Increased belowground tree carbon allocation in a mature mixed forest in a dry vs. a wet year

Abstract

Climate change is expected to increase the frequency and severity of droughts in Mediterranean forests. Tree survival and storage of atmospheric CO2 in these forests depend on how individual tree species allocate their carbon (C). Here, we measured a complete set of above- and belowground C pools and fluxes in five coniferous and broadleaf species co-existing in a mature evergreen forest. Our study period included a drought year, followed by an above-average wet year, and the seasonal long dry period characterizes Mediterranean climate. To quantify the exact timing and spatial distribution of belowground C allocation, we additionally applied 13CO2 pulse labelling of one of the tree species (Quercus calliprinos).
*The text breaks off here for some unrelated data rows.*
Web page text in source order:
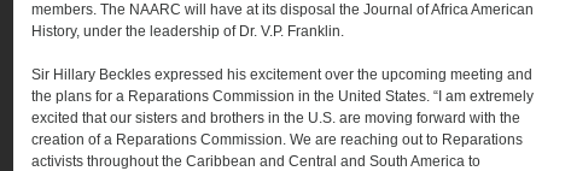
members. The NAARC will have at its disposal the Journal of Africa American
History, under the leadership of Dr. V.P. Franklin.
Sir Hillary Beckles expressed his excitement over the upcoming meeting and
the plans for a Reparations Commission in the United States. “I am extremely
excited that our sisters and brothers in the U.S. are moving forward with the
creation of a Reparations Commission. We are reaching out to Reparations
activists throughout the Caribbean and Central and South America to

We found that during the dry versus wet year, photosynthetic C uptake decreased, C use in the C sinks remained unchanged and C allocation to belowground sinks increased. Among the five major C sinks, respiration was the main flux (~64%), while smaller fluxes like exudation (~9%) and reproduction (~1%) were those which increased the most in the dry year. To cope with seasonal drought, most trees relied on starch to maintain the C supply, but between years we found no significant differences in starch and sugars in aboveground tissues. Relative to the C storage dynamics, higher water use efficiency was found in conifers, while species-specific differences between dry and wet years were found among the broadleaves. Interestingly, in the wet season, after pulse labelling, C was allocated from the labeled leaves to the roots in two main time-lags: first after 3-5 days and second after 15-20 days. Labeled C reached fine roots at a distance of 0-6 m from the labeled tree. These detailed tree-level observations expose inter-annual and interspecific differences in C allocation among fluxes and tissues, specifically in response to varying water availability.